Records to use section start

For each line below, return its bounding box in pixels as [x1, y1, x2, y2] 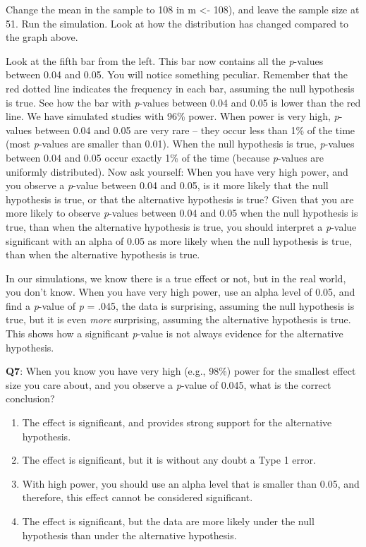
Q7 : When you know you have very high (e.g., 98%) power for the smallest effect [6, 363, 356, 378]
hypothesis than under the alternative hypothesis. [22, 527, 237, 542]
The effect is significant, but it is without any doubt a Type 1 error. [22, 452, 316, 467]
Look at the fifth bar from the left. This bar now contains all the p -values [6, 53, 324, 68]
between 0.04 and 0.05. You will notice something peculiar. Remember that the [6, 67, 348, 82]
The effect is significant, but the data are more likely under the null [22, 514, 315, 528]
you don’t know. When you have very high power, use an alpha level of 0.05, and [6, 284, 355, 299]
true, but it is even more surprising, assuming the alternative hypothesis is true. [6, 312, 351, 327]
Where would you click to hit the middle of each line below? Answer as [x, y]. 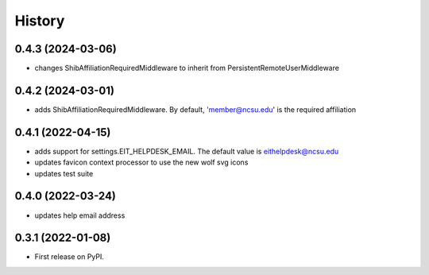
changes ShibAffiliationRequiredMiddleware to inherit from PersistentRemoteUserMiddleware [187, 68]
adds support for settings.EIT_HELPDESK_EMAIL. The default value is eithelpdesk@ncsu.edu [187, 151]
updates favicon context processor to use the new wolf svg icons [141, 162]
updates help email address [80, 215]
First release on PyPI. [70, 257]
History [40, 21]
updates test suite [64, 173]
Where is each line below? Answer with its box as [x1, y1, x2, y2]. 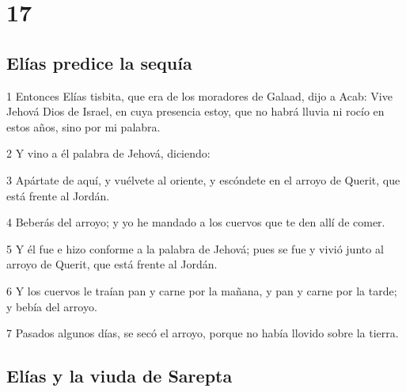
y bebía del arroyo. [6, 298, 97, 314]
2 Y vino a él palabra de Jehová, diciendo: [6, 145, 211, 162]
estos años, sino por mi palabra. [6, 118, 161, 135]
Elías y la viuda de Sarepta [6, 363, 233, 388]
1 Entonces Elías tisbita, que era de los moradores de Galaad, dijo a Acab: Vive [6, 87, 393, 104]
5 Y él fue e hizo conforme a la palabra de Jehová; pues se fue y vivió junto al [6, 240, 384, 257]
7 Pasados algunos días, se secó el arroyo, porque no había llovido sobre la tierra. [6, 325, 399, 341]
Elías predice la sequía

Records to use section end

#### [Aim of the exercise]
Could you transcribe exactly the entries above, but only the lines from the one with "true, but it" through the one with "Where would you", and without pictures?

#### [Solved problem]
true, but it is even more surprising, assuming the alternative hypothesis is true. [6, 312, 351, 327]
Where would you click to hit the middle of each line below? Answer as [x, y]. 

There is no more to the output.